## EXERCISE INPUTS

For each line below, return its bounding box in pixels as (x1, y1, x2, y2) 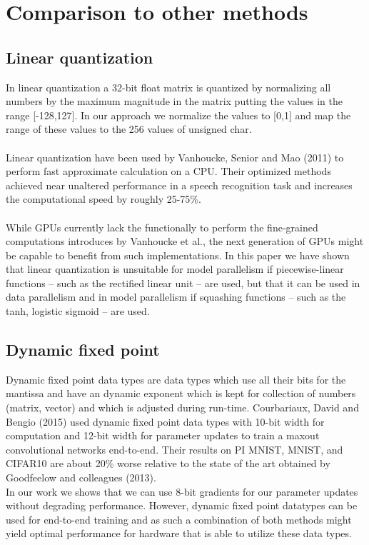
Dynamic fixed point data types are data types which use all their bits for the (6, 371, 346, 386)
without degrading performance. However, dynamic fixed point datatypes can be (6, 498, 358, 513)
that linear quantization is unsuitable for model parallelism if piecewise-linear (6, 261, 344, 276)
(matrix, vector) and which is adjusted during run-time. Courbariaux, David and (6, 400, 359, 415)
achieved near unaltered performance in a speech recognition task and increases (6, 177, 353, 192)
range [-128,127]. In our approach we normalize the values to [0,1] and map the (6, 107, 351, 122)
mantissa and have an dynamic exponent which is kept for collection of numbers (6, 386, 356, 401)
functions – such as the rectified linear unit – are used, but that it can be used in (6, 275, 360, 290)
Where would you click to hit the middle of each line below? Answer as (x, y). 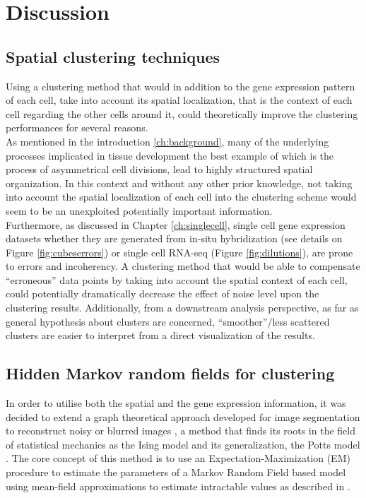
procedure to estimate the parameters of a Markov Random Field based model (176, 472)
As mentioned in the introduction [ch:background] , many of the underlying (167, 141)
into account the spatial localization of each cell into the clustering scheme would (181, 197)
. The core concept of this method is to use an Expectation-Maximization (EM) (178, 458)
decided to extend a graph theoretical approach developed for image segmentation (183, 416)
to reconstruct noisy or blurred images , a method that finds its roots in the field (181, 431)
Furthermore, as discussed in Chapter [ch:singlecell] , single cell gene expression (176, 224)
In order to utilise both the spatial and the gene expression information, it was (176, 403)
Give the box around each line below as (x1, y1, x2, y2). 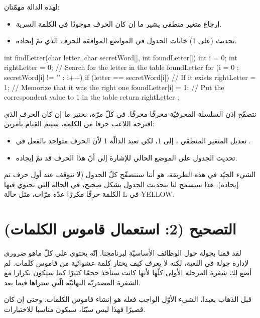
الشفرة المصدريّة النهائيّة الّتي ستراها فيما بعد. (4, 277, 141, 287)
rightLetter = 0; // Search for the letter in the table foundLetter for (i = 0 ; (4, 62, 239, 72)
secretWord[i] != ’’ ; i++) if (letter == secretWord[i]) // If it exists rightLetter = (4, 71, 256, 82)
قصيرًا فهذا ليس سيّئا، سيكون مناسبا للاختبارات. (4, 304, 146, 314)
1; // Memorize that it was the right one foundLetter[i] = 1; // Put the (4, 82, 224, 92)
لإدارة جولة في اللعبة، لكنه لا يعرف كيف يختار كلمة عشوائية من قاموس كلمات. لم (4, 257, 249, 268)
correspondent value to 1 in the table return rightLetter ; (4, 92, 179, 102)
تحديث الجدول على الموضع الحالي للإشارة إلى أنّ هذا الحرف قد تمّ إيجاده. (16, 152, 237, 163)
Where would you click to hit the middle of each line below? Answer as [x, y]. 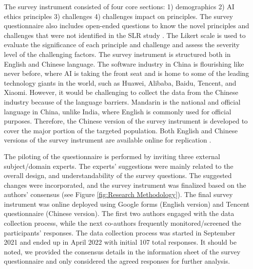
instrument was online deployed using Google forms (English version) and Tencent [127, 204]
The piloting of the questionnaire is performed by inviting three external [112, 156]
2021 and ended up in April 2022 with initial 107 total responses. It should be [120, 242]
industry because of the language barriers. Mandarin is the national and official [122, 101]
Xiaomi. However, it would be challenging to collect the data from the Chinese [121, 92]
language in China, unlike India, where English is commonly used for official [118, 111]
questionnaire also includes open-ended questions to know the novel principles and [127, 26]
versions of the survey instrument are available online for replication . [108, 140]

## YOUR TASK
Go through the entries above and copy each line with "fixed" in it.

## RESPONSE TO THIS TASK
Dynamic fixed point data types are data types which use all their bits for the (6, 371, 346, 386)
without degrading performance. However, dynamic fixed point datatypes can be (6, 498, 358, 513)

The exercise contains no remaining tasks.